マスターヨーダ:Illustrator 10まではPDF設定を保存できん。仕方がないじゃろうな。Illustrator CS以降を使うことじゃな。
あなた:それしか方法はないんですか。
マスターヨーダ:ふむ、[ICCプロファイルを埋め込む]がデフォルトでチェックされてしまうのは、カラー設定を使用しているからじゃよ。カラー設定をオフにして「Illustrator 5.5Jをエミュレート」を使うしかあるまい。Illustrator 10までは、PDF保存時に、いちいちチェックを外すしかないじゃろう。
あなた:ところで、カラー設定を使うと[ICCプロファイルを埋め込む]がオンになるのはなぜなんですか。
マスターヨーダ:なかなか鋭い質問じゃな。ICCプロファイルを埋め込むのは、出力するためではないんじゃ。Illustratorでドキュメントを作成したときのカラースペースの覚えておくためじゃ。
Photoshopで画像を作成する場合は、ICCプロファイルを埋め込んだ方がよい。画像はそのまま出力するわけではない。ICCプロファイルを埋め込んでおくと、画像データを作成したときのLab値を知ることができるからのう。

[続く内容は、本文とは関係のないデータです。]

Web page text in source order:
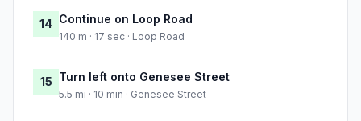
14 Continue on Loop Road
140 m · 17 sec · Loop Road
15 Turn left onto Genesee Street
5.5 mi · 10 min · Genesee Street
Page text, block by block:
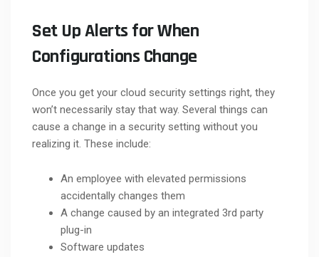
Set Up Alerts for When
Configurations Change
Once you get your cloud security settings right, they
won’t necessarily stay that way. Several things can
cause a change in a security setting without you
realizing it. These include:
An employee with elevated permissions
accidentally changes them
A change caused by an integrated 3rd party
plug-in
Software updates
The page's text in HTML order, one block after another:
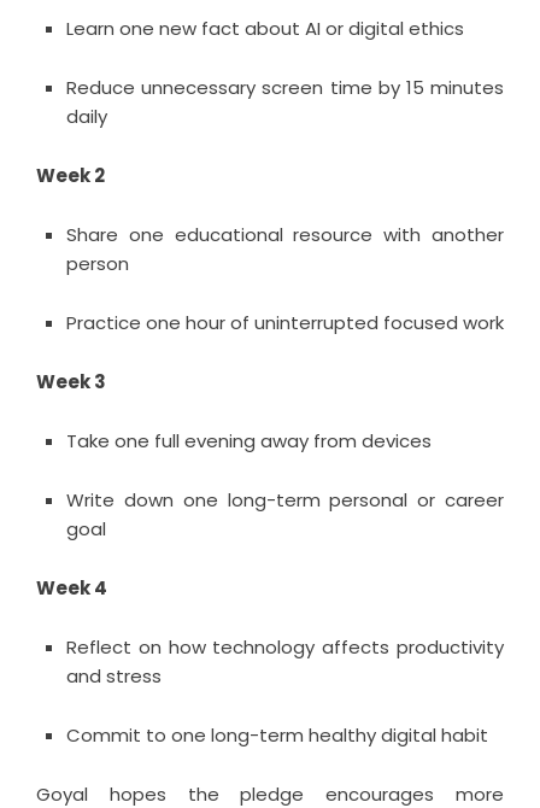
Learn one new fact about AI or digital ethics
Reduce unnecessary screen time by 15 minutes
daily
Week 2
Share one educational resource with another
person
Practice one hour of uninterrupted focused work
Week 3
Take one full evening away from devices
Write down one long-term personal or career
goal
Week 4
Reflect on how technology affects productivity
and stress
Commit to one long-term healthy digital habit
Goyal hopes the pledge encourages more

しかし、Illustratorでは必ずしもそうではない。Illustratorのデータを出力する場合、もう一度開いて変更することはあまり歓迎されんじゃろう。
あなた:そうですね。貼り込み画像が必要だったり、フォントも同じものがインストールされている必要がありますから。EPSではそのまま出力しますね。

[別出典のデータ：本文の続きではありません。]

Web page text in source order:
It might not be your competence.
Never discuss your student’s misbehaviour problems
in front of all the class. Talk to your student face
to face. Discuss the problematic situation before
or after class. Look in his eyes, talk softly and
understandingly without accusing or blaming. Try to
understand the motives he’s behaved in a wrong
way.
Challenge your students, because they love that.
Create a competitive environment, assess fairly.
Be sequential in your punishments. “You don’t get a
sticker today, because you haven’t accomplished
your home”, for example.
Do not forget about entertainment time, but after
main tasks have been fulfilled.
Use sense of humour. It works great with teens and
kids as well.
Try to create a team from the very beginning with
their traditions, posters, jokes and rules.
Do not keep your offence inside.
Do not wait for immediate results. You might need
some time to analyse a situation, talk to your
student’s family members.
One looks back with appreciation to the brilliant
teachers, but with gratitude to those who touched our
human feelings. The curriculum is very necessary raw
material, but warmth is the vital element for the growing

マスターヨーダ:フォントや貼り込み画像もないアートワークのみのデータであれば、ICCプロファイルを埋め込んでもよいんじゃ。しかし、レイアウトデータの場合は、そうはいかんぞ。Lab値にあわせてカラー変換すると、墨文字が墨ではなくなってしまうからの。

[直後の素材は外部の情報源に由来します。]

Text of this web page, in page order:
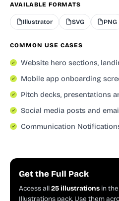
AVAILABLE FORMATS
Illustrator SVG PNG
COMMON USE CASES
Website hero sections,
Mobile app onboarding
Pitch decks, presentations
Social media posts and
Communication
Get the Full Pack
Access all25 illustrations in
Illustrations pack. Use them
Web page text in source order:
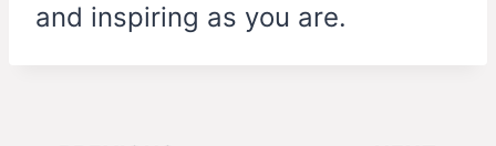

IllustratorからPDFを作成して、Acrobatでモニタ校正するのであれば、ICCプロファイルは埋め込んだ方がいいんじゃ。モニタキャリブレーションがとれていれば、印刷時のカラーに近い色でモニタ表示されるからの。
しかし、印刷用では、ICCプロファイルは埋め込まない方が安全じゃ。最近の出力機ではそんなことはないんじゃが、古い出力機では、PDFにICCプロファイルが埋め込まれていると、ドキュメントカラーを別のカラーに変換してしまうことがあるんじゃ。もっとも、かなり古い出力機じゃがな。
Illustratorでは、ICCプロファイルを埋め込まずにPDF保存し、印刷時のカラースペースは別の方法で確認するしかあるまい。
●Illustrator CSでのPDF保存のウィンドウ

Illustrator CS以降はPDF保存のウィンドウの設定を保存することができます。保存した設定を使うことで、カラー設定を指定しても、PDF保存時にICCプロファイルを埋め込まないようにすることができます。